舞台には色とりどりのドレスを着たヴァイオリニストのお姉さんたち。華やか〜✨ ゲスト・コンサートマスターの高木さんが颯爽と現れると、レスピーギが始まりました。最初はとても小さな音。それが膨らみ、きれいな旋律にのって波のようにうねっていきます。「リュート」って何となく笛?と思っていたのですが、マンドリンみたいな、琵琶みたいな弦楽器なのですね。ただし、この曲はリュートのための古楽をレスピーギが編曲したものということで、リュートそのものは登場しません。

そしてウィーン・フィルのコンサートマスターを34年間!!務められた、ウェルナー・ヒンクさん。昨年のウィーン弦楽四重奏団@紀尾井ホールでは、自分のなかのヴァイオリンの音の定義を塗り替えられました。(そのとき、ニッコリしながらサインに応じてくださった、チェロ奏者のフリッツ・ドレシャルさんが最近亡くなりました。あれほど素晴らしい演奏を聴かせてくださったのに・・・。)

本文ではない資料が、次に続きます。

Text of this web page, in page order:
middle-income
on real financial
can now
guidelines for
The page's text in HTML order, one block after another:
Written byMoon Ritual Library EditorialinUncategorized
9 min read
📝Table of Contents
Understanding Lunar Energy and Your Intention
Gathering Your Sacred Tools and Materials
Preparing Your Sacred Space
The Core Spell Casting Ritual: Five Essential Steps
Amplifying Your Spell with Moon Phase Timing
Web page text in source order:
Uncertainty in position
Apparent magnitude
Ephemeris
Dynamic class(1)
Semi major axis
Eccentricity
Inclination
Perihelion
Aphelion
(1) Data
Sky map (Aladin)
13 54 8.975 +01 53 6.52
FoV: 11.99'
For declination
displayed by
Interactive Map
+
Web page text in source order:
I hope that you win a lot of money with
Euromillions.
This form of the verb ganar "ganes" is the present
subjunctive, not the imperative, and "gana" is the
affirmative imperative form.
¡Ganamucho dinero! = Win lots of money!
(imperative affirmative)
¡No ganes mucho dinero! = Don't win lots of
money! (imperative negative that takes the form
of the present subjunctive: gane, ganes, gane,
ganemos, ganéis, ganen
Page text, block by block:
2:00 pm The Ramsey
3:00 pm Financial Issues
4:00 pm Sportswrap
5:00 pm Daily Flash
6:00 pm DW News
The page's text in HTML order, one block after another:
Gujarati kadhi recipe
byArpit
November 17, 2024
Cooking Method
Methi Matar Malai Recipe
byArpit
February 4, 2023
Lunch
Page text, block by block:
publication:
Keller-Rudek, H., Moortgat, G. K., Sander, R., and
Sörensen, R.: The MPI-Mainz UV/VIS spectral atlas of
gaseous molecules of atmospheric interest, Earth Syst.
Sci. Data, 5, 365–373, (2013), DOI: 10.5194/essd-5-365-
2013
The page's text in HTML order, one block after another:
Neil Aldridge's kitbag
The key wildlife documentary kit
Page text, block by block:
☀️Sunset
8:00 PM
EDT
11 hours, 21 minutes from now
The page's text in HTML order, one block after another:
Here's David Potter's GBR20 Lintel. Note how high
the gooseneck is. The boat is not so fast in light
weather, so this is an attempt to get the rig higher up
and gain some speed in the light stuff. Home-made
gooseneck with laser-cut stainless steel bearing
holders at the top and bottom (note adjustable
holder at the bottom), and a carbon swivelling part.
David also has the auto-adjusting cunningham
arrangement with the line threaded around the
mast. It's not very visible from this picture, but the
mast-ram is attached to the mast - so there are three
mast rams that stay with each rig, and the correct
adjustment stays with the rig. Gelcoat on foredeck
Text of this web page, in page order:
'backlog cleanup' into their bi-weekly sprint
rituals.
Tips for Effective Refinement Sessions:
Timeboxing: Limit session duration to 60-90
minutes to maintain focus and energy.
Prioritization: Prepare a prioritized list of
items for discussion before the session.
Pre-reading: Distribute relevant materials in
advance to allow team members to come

ヒンクさんのバッハ。とても素朴な音がします。ヴィブラートも控えめ。なんだか昔のレコードを聴いているような、温かくて品があり、今どきのヴァイオリニストとは全く違う音。そして最前列に座っているユイは・・・舟、漕ぎまくり!開演前のトラブルで長時間並んだせいもありますが、そこまで漕がなくても!というほどぐるんぐるん回っています。そしてそのたび、ヒンクさんが楽譜越しにジーッと見ているのが、丸わかり!(>_<) 一度はユイが急にぐいっと前に倒れたので、ヒンクさんも「どーした!?」と身を乗り出して見ていた・・・と思う!絶対!

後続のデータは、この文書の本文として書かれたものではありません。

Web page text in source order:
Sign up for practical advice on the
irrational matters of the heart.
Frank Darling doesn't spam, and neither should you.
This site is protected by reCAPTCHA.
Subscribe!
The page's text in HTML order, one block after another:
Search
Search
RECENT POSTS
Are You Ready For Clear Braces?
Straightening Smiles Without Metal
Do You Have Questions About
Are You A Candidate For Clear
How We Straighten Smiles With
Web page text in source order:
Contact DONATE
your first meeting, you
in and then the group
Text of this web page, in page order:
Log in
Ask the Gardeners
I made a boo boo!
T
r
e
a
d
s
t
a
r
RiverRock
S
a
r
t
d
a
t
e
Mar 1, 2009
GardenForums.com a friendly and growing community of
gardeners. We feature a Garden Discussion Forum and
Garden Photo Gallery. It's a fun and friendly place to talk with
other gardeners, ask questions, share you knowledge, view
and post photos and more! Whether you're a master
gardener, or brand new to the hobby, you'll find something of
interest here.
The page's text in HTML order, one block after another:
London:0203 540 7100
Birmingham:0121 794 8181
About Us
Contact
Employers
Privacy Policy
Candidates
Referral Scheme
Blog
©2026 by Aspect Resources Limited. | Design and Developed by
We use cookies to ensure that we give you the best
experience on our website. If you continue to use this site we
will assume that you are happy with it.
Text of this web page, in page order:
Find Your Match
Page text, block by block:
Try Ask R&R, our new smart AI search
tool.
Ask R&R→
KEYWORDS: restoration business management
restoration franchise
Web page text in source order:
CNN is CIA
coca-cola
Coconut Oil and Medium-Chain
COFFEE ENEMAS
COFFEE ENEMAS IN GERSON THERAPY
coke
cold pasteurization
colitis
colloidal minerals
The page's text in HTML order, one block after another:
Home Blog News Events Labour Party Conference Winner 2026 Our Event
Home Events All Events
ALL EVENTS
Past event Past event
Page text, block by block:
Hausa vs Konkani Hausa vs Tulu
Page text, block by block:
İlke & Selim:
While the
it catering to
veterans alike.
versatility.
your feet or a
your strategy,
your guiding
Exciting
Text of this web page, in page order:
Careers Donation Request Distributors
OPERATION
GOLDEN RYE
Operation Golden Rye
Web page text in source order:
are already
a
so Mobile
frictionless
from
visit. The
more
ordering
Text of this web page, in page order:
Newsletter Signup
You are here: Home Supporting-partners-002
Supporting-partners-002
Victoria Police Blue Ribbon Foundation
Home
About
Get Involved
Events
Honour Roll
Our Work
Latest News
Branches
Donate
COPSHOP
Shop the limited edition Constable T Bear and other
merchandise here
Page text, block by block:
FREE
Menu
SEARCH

休憩中、ヒンクさんへの質問を書いて箱に入れると舞台上で答えてくださるというコーナーもありました。ユイは「一番好きな曲は何ですか?」と「どんな楽器を使っているんですか?」と「どんな練習をすればいいですか?」の3つも記入。ユイの質問ではなかったのですが、「一番好きな室内楽曲は何ですか?」という質問に「自分が今弾いている曲を好きになります」と答えられ、ユイが「私も!同じ同じ!」と喜んでいました(^^)

ヒンクさん&高木さんのバッハ:2つのヴァイオリンのための協奏曲。正面を向いてマイペースで演奏するヒンクさんと、そんなヒンクさんを見詰めながら、どんどん絡んで行く高木さん。違うタイプの音が絶妙に混ざり合って、なかなかない感じの名演でした。

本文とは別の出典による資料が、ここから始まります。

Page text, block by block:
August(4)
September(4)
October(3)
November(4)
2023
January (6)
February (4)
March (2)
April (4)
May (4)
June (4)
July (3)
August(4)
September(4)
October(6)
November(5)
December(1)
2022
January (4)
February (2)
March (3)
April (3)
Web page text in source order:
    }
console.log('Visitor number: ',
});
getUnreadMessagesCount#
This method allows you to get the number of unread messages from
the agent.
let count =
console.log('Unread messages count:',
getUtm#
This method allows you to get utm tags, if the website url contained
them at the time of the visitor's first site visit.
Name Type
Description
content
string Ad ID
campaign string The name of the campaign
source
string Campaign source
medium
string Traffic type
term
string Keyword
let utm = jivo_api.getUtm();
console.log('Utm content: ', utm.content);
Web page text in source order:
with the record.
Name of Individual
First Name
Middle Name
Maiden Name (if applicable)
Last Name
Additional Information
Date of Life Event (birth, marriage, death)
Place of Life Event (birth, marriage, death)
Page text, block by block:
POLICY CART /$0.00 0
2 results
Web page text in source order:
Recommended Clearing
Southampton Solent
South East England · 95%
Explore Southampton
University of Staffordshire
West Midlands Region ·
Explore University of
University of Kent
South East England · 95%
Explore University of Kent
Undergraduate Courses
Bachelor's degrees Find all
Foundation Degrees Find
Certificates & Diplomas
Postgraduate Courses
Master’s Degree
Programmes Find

ブラヴォー!と大きな拍手がおさまると、高木さんがヒンクさんと抱き合い、ドイツ語で「一緒に演奏できて感激しました(だと思う。たぶん)」と話し、ヒンクさんも満足そうにうなずくというとても素敵なシーンも拝見しました。ヒンクさんとの共演に感動する、高木さんの様子に感動・・・✨

終演後のロビーでは、高木さんがユイをみつけてくださいました。「たくさん練習してる?」と気軽に声をかけてくださって、大喜びで帰途についたユイ&母でした。